Provided entries:
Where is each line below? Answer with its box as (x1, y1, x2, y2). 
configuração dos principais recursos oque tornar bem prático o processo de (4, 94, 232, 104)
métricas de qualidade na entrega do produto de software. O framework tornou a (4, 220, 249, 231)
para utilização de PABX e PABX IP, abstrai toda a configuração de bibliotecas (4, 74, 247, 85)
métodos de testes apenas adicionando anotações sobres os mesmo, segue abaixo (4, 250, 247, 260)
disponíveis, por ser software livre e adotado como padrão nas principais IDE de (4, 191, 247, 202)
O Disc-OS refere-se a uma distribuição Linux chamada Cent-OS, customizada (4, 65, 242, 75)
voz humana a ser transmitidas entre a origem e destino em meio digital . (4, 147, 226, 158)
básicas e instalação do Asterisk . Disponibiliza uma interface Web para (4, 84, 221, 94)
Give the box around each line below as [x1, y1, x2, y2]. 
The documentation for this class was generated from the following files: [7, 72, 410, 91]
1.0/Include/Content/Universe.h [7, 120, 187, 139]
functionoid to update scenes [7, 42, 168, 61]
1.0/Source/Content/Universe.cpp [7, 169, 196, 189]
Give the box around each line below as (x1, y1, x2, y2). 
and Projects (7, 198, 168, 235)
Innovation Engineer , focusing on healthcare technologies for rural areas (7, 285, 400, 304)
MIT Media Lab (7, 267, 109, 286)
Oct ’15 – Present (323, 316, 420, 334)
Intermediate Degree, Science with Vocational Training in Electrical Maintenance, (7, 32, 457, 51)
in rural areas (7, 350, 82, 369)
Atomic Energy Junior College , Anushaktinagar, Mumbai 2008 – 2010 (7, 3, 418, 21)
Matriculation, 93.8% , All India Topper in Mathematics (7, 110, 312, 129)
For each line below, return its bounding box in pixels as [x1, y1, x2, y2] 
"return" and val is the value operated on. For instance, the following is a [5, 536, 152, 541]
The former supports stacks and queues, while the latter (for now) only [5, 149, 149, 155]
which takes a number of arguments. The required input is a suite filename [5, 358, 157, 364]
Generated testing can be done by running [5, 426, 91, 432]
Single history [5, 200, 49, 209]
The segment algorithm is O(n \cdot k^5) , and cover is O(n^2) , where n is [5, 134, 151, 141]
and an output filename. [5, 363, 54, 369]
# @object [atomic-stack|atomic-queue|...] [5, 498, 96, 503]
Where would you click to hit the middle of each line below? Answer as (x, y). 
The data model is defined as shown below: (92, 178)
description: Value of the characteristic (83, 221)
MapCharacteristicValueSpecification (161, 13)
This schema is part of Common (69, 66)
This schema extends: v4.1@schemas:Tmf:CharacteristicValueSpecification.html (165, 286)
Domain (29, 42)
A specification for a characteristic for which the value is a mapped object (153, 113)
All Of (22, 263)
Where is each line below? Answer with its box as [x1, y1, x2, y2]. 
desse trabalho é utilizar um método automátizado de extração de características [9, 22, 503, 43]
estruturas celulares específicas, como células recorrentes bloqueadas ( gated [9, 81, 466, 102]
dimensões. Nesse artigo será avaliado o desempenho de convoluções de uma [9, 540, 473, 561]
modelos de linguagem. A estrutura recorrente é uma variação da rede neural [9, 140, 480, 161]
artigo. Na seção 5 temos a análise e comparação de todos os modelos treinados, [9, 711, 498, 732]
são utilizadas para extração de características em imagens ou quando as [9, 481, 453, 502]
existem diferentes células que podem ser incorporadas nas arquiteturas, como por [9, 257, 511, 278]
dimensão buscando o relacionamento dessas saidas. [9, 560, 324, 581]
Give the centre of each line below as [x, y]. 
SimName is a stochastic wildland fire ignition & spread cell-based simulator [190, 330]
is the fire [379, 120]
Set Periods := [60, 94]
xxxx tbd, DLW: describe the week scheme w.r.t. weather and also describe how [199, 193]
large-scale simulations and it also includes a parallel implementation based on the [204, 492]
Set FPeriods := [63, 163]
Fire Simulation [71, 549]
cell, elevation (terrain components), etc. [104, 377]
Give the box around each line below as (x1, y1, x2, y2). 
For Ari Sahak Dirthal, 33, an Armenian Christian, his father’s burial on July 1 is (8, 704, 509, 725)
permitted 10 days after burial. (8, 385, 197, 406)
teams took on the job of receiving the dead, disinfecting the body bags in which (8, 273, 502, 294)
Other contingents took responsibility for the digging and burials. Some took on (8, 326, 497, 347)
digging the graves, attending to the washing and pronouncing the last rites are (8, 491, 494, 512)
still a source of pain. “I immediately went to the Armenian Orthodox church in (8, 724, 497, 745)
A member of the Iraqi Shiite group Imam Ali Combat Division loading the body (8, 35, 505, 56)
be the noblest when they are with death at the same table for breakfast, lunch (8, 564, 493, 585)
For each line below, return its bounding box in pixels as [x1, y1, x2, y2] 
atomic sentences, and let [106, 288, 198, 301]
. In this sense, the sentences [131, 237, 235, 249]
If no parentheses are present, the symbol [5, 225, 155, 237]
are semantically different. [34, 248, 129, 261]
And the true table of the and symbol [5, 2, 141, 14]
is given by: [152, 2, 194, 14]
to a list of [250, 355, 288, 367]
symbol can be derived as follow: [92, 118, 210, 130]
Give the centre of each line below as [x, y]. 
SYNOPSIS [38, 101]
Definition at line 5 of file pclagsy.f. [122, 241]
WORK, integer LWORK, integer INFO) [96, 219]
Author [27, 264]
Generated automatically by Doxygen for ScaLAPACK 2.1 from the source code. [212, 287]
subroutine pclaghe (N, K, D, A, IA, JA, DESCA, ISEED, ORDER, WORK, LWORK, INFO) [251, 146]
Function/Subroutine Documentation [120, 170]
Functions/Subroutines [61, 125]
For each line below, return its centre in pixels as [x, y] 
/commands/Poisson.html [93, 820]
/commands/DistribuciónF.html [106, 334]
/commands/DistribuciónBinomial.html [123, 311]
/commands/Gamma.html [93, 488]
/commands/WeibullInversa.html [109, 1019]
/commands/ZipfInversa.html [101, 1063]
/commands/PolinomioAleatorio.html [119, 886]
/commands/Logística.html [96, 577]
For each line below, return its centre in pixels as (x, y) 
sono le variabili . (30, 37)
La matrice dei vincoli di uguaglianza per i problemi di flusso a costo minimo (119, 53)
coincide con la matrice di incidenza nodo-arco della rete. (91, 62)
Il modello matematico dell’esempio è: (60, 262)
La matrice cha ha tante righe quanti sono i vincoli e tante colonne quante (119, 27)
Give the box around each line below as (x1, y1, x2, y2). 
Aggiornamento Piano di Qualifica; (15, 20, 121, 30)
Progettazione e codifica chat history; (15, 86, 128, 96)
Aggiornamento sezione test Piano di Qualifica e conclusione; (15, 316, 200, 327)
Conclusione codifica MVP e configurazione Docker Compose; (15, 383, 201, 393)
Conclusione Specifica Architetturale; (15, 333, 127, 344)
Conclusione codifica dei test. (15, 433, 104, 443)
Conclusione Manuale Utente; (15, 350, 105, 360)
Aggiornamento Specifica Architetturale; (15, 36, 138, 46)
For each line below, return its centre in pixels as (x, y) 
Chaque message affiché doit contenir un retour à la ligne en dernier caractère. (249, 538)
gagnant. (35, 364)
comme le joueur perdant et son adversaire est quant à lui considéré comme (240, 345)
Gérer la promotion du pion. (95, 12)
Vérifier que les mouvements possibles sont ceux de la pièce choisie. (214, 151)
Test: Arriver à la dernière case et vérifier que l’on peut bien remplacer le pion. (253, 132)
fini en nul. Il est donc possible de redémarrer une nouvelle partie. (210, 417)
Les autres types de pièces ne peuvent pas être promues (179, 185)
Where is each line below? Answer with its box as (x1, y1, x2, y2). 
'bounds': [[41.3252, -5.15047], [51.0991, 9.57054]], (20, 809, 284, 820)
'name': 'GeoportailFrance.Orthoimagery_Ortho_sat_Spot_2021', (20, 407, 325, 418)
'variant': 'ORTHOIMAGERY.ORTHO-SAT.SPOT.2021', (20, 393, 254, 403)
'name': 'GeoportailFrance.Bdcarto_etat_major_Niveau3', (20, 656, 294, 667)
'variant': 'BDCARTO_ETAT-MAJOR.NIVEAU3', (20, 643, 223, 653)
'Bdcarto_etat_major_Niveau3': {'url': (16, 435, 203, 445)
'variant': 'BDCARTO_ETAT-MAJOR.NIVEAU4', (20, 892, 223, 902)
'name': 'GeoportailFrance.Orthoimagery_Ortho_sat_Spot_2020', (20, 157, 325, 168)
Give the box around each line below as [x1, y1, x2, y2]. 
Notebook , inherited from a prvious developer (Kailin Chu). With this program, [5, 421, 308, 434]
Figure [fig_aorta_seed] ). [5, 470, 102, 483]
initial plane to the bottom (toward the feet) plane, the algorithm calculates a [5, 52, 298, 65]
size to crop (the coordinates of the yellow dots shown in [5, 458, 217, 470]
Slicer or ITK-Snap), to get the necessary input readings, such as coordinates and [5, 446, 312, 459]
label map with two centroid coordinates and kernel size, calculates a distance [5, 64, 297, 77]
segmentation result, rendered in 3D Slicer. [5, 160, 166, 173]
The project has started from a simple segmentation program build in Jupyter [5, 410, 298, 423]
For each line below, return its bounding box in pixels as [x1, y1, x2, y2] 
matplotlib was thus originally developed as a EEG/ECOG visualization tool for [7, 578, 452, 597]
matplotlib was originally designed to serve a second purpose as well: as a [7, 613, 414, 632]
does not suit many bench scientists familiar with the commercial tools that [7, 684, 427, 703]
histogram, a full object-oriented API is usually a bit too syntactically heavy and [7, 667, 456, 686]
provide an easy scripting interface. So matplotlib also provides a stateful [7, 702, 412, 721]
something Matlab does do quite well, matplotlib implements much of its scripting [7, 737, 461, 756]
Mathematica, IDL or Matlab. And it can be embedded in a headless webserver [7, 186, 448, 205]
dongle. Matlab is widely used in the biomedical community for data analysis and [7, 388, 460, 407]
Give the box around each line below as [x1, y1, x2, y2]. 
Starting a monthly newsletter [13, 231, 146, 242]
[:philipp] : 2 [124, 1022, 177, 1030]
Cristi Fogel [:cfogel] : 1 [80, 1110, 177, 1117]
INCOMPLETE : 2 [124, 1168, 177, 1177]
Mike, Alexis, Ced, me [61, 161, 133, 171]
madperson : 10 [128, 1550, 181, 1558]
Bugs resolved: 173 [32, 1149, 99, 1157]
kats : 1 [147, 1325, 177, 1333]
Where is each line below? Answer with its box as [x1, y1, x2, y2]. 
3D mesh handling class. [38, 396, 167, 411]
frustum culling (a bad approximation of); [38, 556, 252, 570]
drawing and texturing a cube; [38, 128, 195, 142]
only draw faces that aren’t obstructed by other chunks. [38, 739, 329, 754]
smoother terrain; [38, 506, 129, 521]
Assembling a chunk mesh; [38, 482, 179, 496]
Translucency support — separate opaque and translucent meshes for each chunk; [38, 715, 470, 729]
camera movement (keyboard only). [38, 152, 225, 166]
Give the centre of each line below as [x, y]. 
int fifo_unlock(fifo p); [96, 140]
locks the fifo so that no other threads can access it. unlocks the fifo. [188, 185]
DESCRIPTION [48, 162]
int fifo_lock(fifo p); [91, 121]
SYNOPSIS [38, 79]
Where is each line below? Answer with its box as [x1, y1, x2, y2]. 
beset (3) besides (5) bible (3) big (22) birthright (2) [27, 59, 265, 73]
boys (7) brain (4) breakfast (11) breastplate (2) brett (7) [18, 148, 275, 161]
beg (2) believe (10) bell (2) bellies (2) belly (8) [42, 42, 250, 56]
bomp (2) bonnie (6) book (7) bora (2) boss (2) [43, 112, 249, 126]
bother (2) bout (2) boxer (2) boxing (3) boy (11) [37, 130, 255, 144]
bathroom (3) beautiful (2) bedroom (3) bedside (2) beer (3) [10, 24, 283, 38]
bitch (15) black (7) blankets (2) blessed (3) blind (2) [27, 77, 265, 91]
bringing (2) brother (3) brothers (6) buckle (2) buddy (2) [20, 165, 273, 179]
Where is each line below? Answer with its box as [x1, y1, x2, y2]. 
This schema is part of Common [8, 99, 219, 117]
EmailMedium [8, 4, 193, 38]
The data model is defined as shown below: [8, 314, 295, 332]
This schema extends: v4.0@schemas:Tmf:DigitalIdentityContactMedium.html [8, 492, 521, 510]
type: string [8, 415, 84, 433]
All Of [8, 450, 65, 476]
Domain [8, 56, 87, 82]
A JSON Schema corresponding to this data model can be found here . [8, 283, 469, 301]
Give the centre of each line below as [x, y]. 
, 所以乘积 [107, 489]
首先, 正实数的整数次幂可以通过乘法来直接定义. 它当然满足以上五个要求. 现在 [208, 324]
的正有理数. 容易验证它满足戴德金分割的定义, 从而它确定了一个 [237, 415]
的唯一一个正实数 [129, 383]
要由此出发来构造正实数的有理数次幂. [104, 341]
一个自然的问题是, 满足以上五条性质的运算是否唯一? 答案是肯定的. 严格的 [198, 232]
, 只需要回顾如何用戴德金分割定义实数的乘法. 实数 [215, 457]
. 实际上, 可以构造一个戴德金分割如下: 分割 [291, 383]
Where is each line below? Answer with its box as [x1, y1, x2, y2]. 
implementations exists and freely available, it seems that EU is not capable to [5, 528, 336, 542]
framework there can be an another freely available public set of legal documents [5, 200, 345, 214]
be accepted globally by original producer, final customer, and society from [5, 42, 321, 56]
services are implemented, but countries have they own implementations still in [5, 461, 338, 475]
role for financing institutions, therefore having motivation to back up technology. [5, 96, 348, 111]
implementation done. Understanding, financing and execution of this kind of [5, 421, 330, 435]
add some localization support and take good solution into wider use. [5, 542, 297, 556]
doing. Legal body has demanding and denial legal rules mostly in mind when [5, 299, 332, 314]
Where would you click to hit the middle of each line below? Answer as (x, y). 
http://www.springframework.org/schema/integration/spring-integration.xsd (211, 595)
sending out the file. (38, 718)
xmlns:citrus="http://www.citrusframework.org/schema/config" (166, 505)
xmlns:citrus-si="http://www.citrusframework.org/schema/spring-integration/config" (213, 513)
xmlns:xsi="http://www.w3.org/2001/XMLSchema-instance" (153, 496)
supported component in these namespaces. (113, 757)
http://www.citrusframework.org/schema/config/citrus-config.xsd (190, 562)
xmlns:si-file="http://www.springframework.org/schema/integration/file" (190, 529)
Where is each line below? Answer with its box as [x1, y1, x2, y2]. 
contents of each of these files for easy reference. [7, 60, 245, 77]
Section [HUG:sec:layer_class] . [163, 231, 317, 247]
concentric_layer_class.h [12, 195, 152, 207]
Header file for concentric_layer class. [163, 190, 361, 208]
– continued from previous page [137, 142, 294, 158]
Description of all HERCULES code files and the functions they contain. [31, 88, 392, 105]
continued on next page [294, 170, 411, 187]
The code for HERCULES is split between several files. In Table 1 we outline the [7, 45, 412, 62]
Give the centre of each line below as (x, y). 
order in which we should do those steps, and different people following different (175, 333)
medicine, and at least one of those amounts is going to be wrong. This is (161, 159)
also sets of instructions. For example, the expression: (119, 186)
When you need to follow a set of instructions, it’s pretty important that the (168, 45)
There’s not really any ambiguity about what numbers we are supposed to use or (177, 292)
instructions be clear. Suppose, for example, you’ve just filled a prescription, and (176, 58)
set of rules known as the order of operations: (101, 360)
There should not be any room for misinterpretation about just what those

Task prompt: Copy out, from the data above, each line where the string "como" is present.

Answer below:
disponíveis, por ser software livre e adotado como padrão nas principais IDE de (4, 191, 247, 202)
estruturas celulares específicas, como células recorrentes bloqueadas ( gated [9, 81, 466, 102]
existem diferentes células que podem ser incorporadas nas arquiteturas, como por [9, 257, 511, 278]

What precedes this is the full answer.